Results: A total of 44 pts with PV on ROPEG were identified and PSM to 44 pts on PEG. Baseline values of ROPEG and PEG pts were the following, respectively: median age 54 vs 58 yr; history of thrombosis 14% vs 16%; ELN high-risk 43% vs 48%; median HCT 44% vs 43%; splenomegaly 18% vs 36%; median spleen size when palpable 7.0 vs 2.5 cm below costal margin; and median time on Rx was 9 vs 30 mo (p<0.001). All p-values >0.05 except where indicated. The 3-mo HRs were higher for ROPEG vs PEG (CHR/PHR 39/61% vs 18/68%, p=0.02) but subsequent HR rates were similar. HRs at 6-mo were 37/57% vs 34/54% (p=0.9), respectively. HRs at 12-mo were 55/40% and 56/42% (p>0.9), respectively. The 3,6,12-mo median doses were 100, 100, 150 mg for ROPEG and 45, 68, 90 mg for PEG. PV-related events were rare, with only one patient (2.3%) experiencing thrombosis (deep vein) within 3 yr (at 0.3 mo on ROPEG). Progression was not observed in either group within 3 yr. Of pts with palpable splenomegaly at start of therapy, 4 of 8 (50%) on ROPEG and 10 of 16 (63%) on PEG normalized palpable spleen size within a yr (p=0.9). MR was achieved in 4 of 9 (44%) ROPEG pts and 13 of 18 (72%) PEG pts (p=0.22), with median time to MR of 7 vs 15 mo, respectively (p=0.03). AEs were similar except for significantly lower flu-like symptoms with ROPEG (n=3, 6.8%) compared to PEG (n=11, 25%) (p=0.02).

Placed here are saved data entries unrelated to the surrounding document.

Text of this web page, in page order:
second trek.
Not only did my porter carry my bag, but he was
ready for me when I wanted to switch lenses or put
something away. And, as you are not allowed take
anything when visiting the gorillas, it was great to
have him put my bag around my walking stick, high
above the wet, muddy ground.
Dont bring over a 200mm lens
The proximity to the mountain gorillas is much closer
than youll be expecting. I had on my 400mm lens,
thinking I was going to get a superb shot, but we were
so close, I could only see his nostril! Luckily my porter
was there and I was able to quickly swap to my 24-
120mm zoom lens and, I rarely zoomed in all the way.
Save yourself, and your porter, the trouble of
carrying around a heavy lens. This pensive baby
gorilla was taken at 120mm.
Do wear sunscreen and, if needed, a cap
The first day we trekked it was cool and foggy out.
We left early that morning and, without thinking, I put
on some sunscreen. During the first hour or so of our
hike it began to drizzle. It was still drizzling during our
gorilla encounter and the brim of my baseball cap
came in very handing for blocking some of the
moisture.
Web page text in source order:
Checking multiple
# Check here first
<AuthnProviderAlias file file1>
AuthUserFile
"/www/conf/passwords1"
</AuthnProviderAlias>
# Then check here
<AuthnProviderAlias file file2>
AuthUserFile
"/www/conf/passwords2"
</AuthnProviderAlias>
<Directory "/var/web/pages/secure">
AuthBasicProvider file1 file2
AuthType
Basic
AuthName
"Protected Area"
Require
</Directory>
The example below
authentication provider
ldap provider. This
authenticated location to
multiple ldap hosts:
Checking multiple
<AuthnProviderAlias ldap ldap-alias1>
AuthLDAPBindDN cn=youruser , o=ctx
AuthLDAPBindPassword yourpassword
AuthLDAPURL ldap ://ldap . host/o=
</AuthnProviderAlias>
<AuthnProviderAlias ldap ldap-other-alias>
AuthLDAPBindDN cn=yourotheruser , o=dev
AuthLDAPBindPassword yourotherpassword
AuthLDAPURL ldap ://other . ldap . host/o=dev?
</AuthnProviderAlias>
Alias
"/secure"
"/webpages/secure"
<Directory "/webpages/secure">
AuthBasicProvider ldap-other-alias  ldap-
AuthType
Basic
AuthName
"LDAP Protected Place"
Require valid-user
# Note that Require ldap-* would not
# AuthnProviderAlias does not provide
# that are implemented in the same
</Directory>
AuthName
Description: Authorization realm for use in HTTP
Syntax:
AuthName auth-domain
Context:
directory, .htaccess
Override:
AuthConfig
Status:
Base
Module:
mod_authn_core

Discussion: Using an LDRT strategy, HR rates were high for both ROPEG and PEG with CHR attained a bit faster with ROPEG. Incidence of PV-related events (thrombosis and progression) was too low for meaningful comparison, reflecting the efficacy of both at LDRT. MR was not different but time to test varied significantly and additional follow-up is required for assessment of MR with ROPEG. While these results do not address whether MD ROPEG could yield superior efficacy (HR, thrombosis, MR), the already excellent outcomes with LDRT ROPEG suggests that MD strategy risks worsened tolerability with an undefined benefit over LDRT.

Conclusion: For treatment of pts with PV, ROPEG used at LDRT yields high HR rate within 12 mo and very low thrombosis incidence, similar to PEG. ROPEG offers the advantage of less frequent dosing and a lower rate of flu-like symptoms at LDRT compared to PEG. These results challenge the rationale for rapid ROPEG dose escalation to MD given the high efficacy of ROPEG at LDRT.